On a roulette, any number from 0 to 2007 can be determined with the same probability. The roulette is spun time after time. Let \(P_k\) denote the probability that at some point the sum of the numbers that are determined by a ball being thrown on the roulette is \(k\). Which number is larger: \(P_{2007}\) or \(P_{2008}\)?
The figure shows the scheme of a go-karting route. The start and finish are at point \(A\), and the driver can go along the route as many times as he wants by going to point \(A\) and then back onto the circle.
It takes Fred one minute to get from \(A\) to \(B\) or from \(B\) to \(A\). It also takes one minute for Fred to go around the ring and he can travel along the ring in an anti-clockwise direction (the arrows in the image indicate the possible direction of movement). Fred does not turn back halfway along the route nor does not stop. He is allowed to be on the track for 10 minutes. Find the number of possible different routes (i.e. sequences of possible routes).

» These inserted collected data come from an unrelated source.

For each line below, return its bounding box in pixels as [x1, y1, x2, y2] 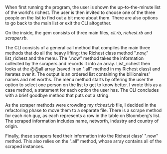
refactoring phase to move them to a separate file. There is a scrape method [5, 107, 162, 113]
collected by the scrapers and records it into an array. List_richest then [5, 61, 151, 66]
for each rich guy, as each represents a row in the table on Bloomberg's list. [5, 113, 161, 119]
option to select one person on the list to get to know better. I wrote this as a [5, 82, 162, 88]
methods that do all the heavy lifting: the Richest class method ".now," [5, 50, 149, 56]
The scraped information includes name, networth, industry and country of [5, 118, 159, 124]
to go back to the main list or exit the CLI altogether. [5, 20, 112, 26]
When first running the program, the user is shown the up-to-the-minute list [5, 4, 161, 10]
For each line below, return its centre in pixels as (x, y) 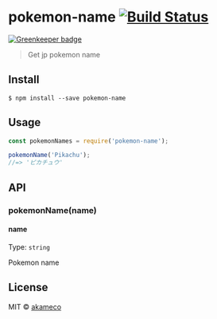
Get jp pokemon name (64, 54)
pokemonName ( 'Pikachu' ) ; (49, 156)
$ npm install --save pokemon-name (67, 98)
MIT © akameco (35, 306)
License (28, 287)
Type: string (29, 246)
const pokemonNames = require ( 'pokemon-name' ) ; (89, 141)
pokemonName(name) (52, 210)
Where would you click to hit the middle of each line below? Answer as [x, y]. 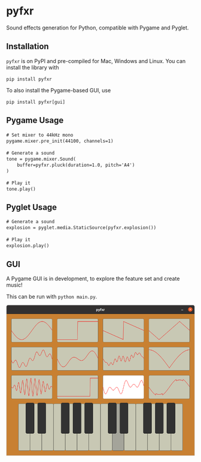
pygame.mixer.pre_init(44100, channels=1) [60, 141]
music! [14, 285]
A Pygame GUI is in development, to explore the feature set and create [93, 279]
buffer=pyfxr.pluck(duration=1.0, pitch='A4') [76, 165]
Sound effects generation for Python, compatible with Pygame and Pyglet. [98, 28]
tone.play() [21, 189]
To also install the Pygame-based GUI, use [59, 90]
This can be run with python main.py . [52, 297]

On the occasion of the beginning of the winter holidays all of the boys from class 8B went to the shooting range. It is known that there are \(n\) boys in 8B. There are \(n\) targets at the shooting range which the class attended. Each of the boys randomly chooses a target, while some of the boys could choose the same target. After this, all of the boys simultaneously attempt to shoot their target. It is known that each of the boys hits their target. The target is considered to be affected if at least one boy has hit it.
a) Find the average number of affected targets.

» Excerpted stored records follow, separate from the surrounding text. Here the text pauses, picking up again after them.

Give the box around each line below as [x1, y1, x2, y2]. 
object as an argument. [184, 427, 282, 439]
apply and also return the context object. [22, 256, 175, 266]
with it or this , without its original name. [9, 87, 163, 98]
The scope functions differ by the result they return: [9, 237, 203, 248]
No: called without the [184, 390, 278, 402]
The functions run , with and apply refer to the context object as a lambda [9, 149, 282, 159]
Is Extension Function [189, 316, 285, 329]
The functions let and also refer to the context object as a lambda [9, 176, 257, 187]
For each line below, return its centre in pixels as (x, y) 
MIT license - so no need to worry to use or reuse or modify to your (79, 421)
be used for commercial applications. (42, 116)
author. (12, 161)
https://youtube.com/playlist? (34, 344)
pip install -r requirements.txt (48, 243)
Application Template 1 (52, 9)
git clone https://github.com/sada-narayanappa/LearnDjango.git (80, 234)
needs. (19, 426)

b) Can the average number of affected targets be less than \(n/2\)?
Kate and Gina agreed to meet at the underground in the first hour of the afternoon. Kate comes to the meeting place between noon and one o’clock in the afternoon, waits for 10 minutes and then leaves. Gina does the same.
a) What is the probability that they will meet?
b) How will the probability of a meeting change if Gina decides to come earlier than half past twelve, and Kate still decides to come between noon and one o’clock?
c) How will the probability of a meeting change if Gina decides to come at an arbitrary time between 12:00 and 12:50, and Kate still comes between 12:00 and 13:00?
An exam is made up of three trigonometry problems, two algebra problems and five geometry problems. Martin is able to solves trigonometry problems with probability \(p_1 = 0.2\), geometry problems with probability \(p_2 = 0.4\), and algebra problems with probability \(p_3 = 0.5\). To get a \(B\), Martin needs to solve at least five problems, where the grades are as follows \((A+, A, B, C, D)\).
a) With what probability does Martin solve at least five problems?
Martin decided to work hard on the problems of any one section. Over a week, he can increase the probability of solving the problems of this section by 0.2.
b) What section should Martin complete, so that the probability of solving at least five problems becomes the greatest?
c) Which section should Martin deal with, so that the mathematical expectation of the number of solved problems becomes the greatest?
\(N\) people lined up behind each other. The taller people obstruct the shorter ones, and they cannot be seen.
What is the mathematical expectation of the number of people that can be seen?
The building has \(n\) floors and two staircases running from the first to the last floor. On each staircase between each two floors on the intermediate staircase there is a door separating the floors (it is possible to pass from the stairs to the floor, even if the door is locked). The porter decided that too many open doors is bad, and locked up exactly half of the doors, choosing the doors at random. What is the probability that you can climb from the first floor to the last, passing only through open doors?
In the centre of a rectangular billiard table that is 3 m long and 1 m wide, there is a billiard ball. It is hit by a cue in a random direction. After the impact the ball stops passing exactly 2 m. Find the expected number of reflections from the sides of the table.
The mathematics teacher suggested changing the voting scheme at the performance competition. Currently, two groups compete in the final. In the first group, there are \(n\) pupils from class 5A, and in the second, there are \(n\) pupils from class 5B. \(2n\) mothers of all \(2n\) students attended the final of the competition. The best performance is chosen by the mothers voting. It is known that exactly half of the mothers vote honestly for the best performance, and the other half, in any case, vote for the performance in which her child participates (see problem number 65299). The teacher believes that it is necessary to choose a jury of \(2m\) people \((2m \ensuremath{\leq} n)\) from all \(2n\) mums at random. Find the probability that the best performance will win under such voting conditions.
A numerical set \(x_1, \dots , x_n\) is given. Consider the function \(d(t) = \frac{min_{i=1,\dots ,n}|x_i-t| + max_{i=1,\dots ,n}|x_i - t|}{2}\).
a) Is it true that the function \(d (t)\) takes the smallest value at a single point, for any set of numbers \(x_1, \dots , x_n\)?
b) Compare the values of \(d (c)\) and \(d (m)\) where \(c = \frac{min_{i=1,\dots ,n}x_i + max_{i=1,\dots ,n}x_i}{2}\) and \(m\) is the median of the specified set.